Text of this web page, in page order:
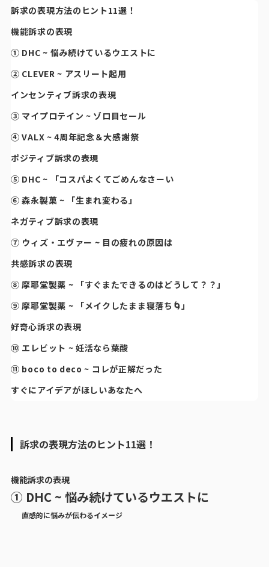
訴求の表現方法のヒント11選！
機能訴求の表現
① DHC ~ 悩み続けているウエストに
② CLEVER ~ アスリート起用
インセンティブ訴求の表現
③ マイプロテイン ~ ゾロ目セール
④ VALX ~ 4周年記念＆大感謝祭
ポジティブ訴求の表現
⑤ DHC ~ 「コスパよくてごめんなさーい
⑥ 森永製菓 ~ 「生まれ変わる」
ネガティブ訴求の表現
⑦ ウィズ・エヴァー ~ 目の疲れの原因は
共感訴求の表現
⑧ 摩耶堂製薬 ~ 「すぐまたできるのはどうして？？」
⑨ 摩耶堂製薬 ~ 「メイクしたまま寝落ち🌀」
好奇心訴求の表現
⑩ エレビット ~ 妊活なら葉酸
⑪ boco to deco ~ コレが正解だった
すぐにアイデアがほしいあなたへ
訴求の表現方法のヒント11選！
機能訴求の表現
① DHC ~ 悩み続けているウエストに
直感的に悩みが伝わるイメージ
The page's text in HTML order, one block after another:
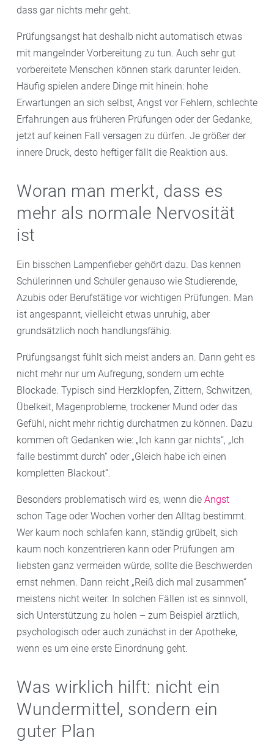
dass gar nichts mehr geht.
Prüfungsangst hat deshalb nicht automatisch etwas
mit mangelnder Vorbereitung zu tun. Auch sehr gut
vorbereitete Menschen können stark darunter leiden.
Häufig spielen andere Dinge mit hinein: hohe
Erwartungen an sich selbst, Angst vor Fehlern, schlechte
Erfahrungen aus früheren Prüfungen oder der Gedanke,
jetzt auf keinen Fall versagen zu dürfen. Je größer der
innere Druck, desto heftiger fällt die Reaktion aus.
Woran man merkt, dass es
mehr als normale Nervosität
ist
Ein bisschen Lampenfieber gehört dazu. Das kennen
Schülerinnen und Schüler genauso wie Studierende,
Azubis oder Berufstätige vor wichtigen Prüfungen. Man
ist angespannt, vielleicht etwas unruhig, aber
grundsätzlich noch handlungsfähig.
Prüfungsangst fühlt sich meist anders an. Dann geht es
nicht mehr nur um Aufregung, sondern um echte
Blockade. Typisch sind Herzklopfen, Zittern, Schwitzen,
Übelkeit, Magenprobleme, trockener Mund oder das
Gefühl, nicht mehr richtig durchatmen zu können. Dazu
kommen oft Gedanken wie: „Ich kann gar nichts“, „Ich
falle bestimmt durch“ oder „Gleich habe ich einen
kompletten Blackout“.
Besonders problematisch wird es, wenn die Angst
schon Tage oder Wochen vorher den Alltag bestimmt.
Wer kaum noch schlafen kann, ständig grübelt, sich
kaum noch konzentrieren kann oder Prüfungen am
liebsten ganz vermeiden würde, sollte die Beschwerden
ernst nehmen. Dann reicht „Reiß dich mal zusammen“
meistens nicht weiter. In solchen Fällen ist es sinnvoll,
sich Unterstützung zu holen – zum Beispiel ärztlich,
psychologisch oder auch zunächst in der Apotheke,
wenn es um eine erste Einordnung geht.
Was wirklich hilft: nicht ein
Wundermittel, sondern ein
guter Plan

════

(EXERCISE DETAILS)
Please copy the lines in the records above between the one holding "Ein bisschen Lampenfieber" and the one holding "kaum noch konzentrieren", inclusive, exactly and with no other line.

(YOUR RESPONSE)
Ein bisschen Lampenfieber gehört dazu. Das kennen
Schülerinnen und Schüler genauso wie Studierende,
Azubis oder Berufstätige vor wichtigen Prüfungen. Man
ist angespannt, vielleicht etwas unruhig, aber
grundsätzlich noch handlungsfähig.
Prüfungsangst fühlt sich meist anders an. Dann geht es
nicht mehr nur um Aufregung, sondern um echte
Blockade. Typisch sind Herzklopfen, Zittern, Schwitzen,
Übelkeit, Magenprobleme, trockener Mund oder das
Gefühl, nicht mehr richtig durchatmen zu können. Dazu
kommen oft Gedanken wie: „Ich kann gar nichts“, „Ich
falle bestimmt durch“ oder „Gleich habe ich einen
kompletten Blackout“.
Besonders problematisch wird es, wenn die Angst
schon Tage oder Wochen vorher den Alltag bestimmt.
Wer kaum noch schlafen kann, ständig grübelt, sich
kaum noch konzentrieren kann oder Prüfungen am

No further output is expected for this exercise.